Required work
Could you write out the line containing "in Southbank" and all the lines below it in the data, exactly, through the final one and nothing else?

[Collected data entries]

:::::

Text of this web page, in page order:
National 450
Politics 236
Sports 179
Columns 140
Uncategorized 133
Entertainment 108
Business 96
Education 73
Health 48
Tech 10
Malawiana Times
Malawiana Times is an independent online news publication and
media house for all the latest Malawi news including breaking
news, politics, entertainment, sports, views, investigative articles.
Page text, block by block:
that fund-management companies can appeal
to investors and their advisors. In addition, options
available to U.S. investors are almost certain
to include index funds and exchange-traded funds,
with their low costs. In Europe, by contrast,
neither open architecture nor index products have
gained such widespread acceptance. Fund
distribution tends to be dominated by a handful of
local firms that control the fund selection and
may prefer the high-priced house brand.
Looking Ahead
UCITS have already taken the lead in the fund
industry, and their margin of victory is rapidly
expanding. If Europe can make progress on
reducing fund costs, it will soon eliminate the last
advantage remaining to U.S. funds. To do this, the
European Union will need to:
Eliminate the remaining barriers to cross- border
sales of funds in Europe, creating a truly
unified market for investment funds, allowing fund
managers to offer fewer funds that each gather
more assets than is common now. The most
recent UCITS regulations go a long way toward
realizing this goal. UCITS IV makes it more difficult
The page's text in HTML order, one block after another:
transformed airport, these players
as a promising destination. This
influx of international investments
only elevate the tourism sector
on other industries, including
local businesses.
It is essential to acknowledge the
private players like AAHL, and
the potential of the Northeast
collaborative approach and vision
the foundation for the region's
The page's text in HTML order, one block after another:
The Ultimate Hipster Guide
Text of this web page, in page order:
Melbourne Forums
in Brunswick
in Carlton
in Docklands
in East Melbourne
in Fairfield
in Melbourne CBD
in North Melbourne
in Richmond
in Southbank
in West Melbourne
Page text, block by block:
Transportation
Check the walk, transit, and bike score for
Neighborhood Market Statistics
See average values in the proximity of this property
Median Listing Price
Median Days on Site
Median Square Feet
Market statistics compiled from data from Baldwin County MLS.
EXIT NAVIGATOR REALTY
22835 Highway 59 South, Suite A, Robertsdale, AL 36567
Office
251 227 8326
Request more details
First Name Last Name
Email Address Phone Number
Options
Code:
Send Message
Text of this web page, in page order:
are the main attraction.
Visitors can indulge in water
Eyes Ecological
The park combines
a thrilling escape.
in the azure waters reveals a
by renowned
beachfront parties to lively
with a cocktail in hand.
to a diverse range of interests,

:::::

Written solution
in Southbank
in West Melbourne
Page text, block by block:
Transportation
Check the walk, transit, and bike score for
Neighborhood Market Statistics
See average values in the proximity of this property
Median Listing Price
Median Days on Site
Median Square Feet
Market statistics compiled from data from Baldwin County MLS.
EXIT NAVIGATOR REALTY
22835 Highway 59 South, Suite A, Robertsdale, AL 36567
Office
251 227 8326
Request more details
First Name Last Name
Email Address Phone Number
Options
Code:
Send Message
Text of this web page, in page order:
are the main attraction.
Visitors can indulge in water
Eyes Ecological
The park combines
a thrilling escape.
in the azure waters reveals a
by renowned
beachfront parties to lively
with a cocktail in hand.
to a diverse range of interests,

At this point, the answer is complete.